Moving 2D with $$3\times3$$ Matrices

The animation to the left shows the effects of the matrix $$T_{(1,1)} = \begin{bmatrix} 1 & 0 & {\color{vred}x = 1} \\ 0 & 1 & {\color{vred}y = 1} \\ 0 & 0 & 1 \end{bmatrix}$$ on space. In the previous example we translated the points in 1D by embedding a copy of the real number line in 2D. In this case we will translate points in 2D by embedding a copy of the 2D plane in 3D. This copy of 2D is the plane $$z=1$$. The matrix $$T_{(1,1)}$$ shears 3D space but the effect is has on points lying on the plane $$z=1$$ is a translation up and to the right by one. Even though our matrix is really shearing 3D space, we only care about the effect it has on our copy of the plane, $$z=1$$.

touch_appTry it Yourself

In the example above our matrix described a translation of up and to the right by 1 because $$x = 1$$ & $$y = 1$$. To translate the plane $$z = 1$$ by $$x$$ units to the right and $$y$$ units up use the sliders below.

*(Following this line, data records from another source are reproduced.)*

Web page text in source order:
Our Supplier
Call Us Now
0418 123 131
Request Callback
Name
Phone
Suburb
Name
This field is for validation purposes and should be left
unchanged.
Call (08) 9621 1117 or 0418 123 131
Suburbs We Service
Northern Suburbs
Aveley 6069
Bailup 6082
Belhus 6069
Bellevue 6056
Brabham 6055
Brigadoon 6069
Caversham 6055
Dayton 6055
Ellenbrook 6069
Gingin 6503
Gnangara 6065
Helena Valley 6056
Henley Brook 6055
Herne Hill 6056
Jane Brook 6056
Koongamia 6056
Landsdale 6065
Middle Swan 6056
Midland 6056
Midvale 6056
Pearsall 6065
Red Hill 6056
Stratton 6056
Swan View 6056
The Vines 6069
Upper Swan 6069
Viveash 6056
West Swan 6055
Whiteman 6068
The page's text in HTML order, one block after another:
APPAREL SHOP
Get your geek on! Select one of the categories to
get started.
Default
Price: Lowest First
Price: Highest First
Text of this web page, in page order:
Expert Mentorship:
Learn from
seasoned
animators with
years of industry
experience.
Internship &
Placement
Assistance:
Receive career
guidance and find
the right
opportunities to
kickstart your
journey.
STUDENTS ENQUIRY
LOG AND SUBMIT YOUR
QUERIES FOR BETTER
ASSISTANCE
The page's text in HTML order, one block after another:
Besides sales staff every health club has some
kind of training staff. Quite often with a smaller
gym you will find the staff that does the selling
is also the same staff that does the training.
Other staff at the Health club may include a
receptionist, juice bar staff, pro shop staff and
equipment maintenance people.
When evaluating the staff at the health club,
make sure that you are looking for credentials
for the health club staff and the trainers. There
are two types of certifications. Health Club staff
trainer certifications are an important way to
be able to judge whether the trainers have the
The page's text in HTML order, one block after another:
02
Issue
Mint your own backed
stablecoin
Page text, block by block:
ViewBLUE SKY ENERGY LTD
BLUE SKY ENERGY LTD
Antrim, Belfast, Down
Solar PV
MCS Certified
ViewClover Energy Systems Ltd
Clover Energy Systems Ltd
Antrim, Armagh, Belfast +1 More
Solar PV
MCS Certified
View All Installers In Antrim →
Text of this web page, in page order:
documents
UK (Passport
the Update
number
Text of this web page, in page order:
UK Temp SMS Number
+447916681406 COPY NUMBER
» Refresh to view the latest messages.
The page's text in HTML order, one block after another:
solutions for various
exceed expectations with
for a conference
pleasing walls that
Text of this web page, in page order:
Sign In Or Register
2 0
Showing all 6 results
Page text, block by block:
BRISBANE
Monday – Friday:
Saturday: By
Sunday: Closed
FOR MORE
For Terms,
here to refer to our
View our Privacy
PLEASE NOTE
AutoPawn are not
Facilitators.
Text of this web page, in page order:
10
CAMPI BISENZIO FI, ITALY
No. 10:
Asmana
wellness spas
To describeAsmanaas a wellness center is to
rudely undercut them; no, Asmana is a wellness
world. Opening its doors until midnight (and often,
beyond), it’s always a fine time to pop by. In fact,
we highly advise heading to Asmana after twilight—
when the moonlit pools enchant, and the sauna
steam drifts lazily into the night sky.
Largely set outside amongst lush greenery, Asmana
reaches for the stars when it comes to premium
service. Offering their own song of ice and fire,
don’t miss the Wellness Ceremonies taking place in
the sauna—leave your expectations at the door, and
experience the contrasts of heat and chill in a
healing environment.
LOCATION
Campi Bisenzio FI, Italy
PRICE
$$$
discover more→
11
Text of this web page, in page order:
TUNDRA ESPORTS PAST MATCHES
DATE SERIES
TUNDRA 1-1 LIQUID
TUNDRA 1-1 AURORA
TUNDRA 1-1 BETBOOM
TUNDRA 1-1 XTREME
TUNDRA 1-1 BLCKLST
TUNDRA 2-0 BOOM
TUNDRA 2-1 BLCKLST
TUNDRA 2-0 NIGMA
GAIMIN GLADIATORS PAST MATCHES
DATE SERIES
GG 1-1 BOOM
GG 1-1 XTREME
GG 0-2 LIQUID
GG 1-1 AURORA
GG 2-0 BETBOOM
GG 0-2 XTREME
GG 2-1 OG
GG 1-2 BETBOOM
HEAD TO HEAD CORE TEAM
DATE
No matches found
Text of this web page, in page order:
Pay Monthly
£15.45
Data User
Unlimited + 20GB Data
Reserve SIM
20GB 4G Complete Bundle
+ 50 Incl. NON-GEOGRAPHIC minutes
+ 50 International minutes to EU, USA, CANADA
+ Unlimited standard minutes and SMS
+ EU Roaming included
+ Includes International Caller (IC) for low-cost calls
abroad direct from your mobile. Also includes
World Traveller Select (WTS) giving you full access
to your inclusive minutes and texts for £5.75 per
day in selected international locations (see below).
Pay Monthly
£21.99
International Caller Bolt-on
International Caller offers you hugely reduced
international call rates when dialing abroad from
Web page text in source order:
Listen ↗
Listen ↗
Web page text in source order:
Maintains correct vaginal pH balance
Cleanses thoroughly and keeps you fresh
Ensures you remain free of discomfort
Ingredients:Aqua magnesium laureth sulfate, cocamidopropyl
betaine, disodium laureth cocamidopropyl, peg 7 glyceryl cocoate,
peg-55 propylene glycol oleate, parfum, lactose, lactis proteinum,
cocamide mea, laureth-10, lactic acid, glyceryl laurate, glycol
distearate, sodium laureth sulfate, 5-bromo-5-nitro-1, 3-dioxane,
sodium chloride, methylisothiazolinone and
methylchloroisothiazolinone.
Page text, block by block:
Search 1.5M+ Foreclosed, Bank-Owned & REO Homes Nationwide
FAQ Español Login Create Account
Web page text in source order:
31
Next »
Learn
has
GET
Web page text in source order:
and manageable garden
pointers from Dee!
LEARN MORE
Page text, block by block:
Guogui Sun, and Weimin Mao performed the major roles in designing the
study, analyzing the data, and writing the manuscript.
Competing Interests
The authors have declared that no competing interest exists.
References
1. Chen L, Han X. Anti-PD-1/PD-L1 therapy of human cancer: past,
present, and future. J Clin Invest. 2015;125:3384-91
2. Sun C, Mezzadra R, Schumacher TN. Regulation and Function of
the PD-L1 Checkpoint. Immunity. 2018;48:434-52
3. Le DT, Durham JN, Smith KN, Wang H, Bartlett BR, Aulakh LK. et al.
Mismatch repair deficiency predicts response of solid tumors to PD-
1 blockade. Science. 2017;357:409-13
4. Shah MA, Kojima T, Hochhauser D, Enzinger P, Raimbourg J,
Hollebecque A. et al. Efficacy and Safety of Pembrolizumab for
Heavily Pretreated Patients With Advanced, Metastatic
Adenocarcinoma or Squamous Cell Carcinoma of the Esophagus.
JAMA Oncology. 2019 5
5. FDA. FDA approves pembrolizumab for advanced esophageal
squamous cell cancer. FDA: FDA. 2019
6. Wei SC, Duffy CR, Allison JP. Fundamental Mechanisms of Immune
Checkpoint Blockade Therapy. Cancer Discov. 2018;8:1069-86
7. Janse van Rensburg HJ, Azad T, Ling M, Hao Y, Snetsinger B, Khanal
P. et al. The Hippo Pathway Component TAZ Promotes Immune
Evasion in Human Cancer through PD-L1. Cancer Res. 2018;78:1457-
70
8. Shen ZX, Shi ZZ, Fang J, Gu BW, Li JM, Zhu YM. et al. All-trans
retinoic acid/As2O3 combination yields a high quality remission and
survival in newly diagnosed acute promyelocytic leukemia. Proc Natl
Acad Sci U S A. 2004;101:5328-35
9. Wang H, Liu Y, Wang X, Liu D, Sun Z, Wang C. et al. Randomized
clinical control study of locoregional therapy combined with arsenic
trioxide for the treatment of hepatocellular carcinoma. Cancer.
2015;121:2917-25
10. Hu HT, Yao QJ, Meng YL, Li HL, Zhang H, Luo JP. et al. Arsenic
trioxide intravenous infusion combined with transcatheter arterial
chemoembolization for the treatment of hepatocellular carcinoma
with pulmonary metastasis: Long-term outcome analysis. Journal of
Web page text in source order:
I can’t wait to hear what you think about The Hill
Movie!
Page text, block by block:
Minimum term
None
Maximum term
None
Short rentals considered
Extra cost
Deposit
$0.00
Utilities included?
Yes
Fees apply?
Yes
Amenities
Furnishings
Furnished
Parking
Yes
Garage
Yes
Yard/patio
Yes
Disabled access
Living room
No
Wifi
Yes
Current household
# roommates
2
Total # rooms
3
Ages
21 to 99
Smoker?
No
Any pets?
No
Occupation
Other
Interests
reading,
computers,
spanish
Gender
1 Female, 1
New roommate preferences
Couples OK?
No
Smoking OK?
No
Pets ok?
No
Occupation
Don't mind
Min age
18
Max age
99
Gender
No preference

$$T_{(x,y)} = \begin{bmatrix} 1 & 0 & {\color{vred}x} \\ 0 & 1 & {\color{vred}y} \\ 0 & 0 & 1 \end{bmatrix}$$

$$x =$$ 0.0

$$y =$$ 0.0

Moving 3D with $$4\times4$$ Matrices

So far we have shown how matrices can encode translations in 1D, the line, and 2D, the plane. The trick we have used is imagining the dimension we want to translate in a higher dimension.

When we wanted to translate 1D we embedded it in a higher dimension, 2D. The 2x2 matrix would then shear 2D space but the effect it had on our 1D space was a translation.

When we wanted to translate 2D we embedded it in a higher dimension, 3D. The 3x3 matrix would then shear 3D space but the effect it had on our 2D space was a translation.

In a similar fashion to how we have done things in lower dimensions, if we want to use a matrix to describe a translation of 3D we think of our 3D space as being embedded in a higher 4th dimension. Just as our copy of 1D in 2D space was the line $$y=1$$, our copy of 3D in our 4D space is the volume $$w=1$$. This volume in our 4th dimensional space consists of all points $$(x,y,z,w)$$ where the w component is set to 1. This is why in OpenGl we generally specify vertices with the regular 3 components x,y,z and the w component set to 1. Our $$4\times4$$ matrix then describes a shearing of 4D space but the effect it has on our 3D space is a translation. To translate a point in 3D by x units along the x axis, y units along the y axis and z units along the z axis the following matrix is used.

$$T_{(x,y,z)} = \begin{bmatrix} 1 & 0 & 0 & {\color{vred}x} \\ 0 & 1 & 0 & {\color{vred}y} \\ 0 & 0 & 1 & {\color{vred}z} \\ 0 & 0 & 0 & 1 \end{bmatrix}$$

In the end we can’t visualize this 4th dimension but hopefully the analogies I have shown in lower dimensions have given an intuition for how and why we use $$4\times4$$ matrices in OpenGL.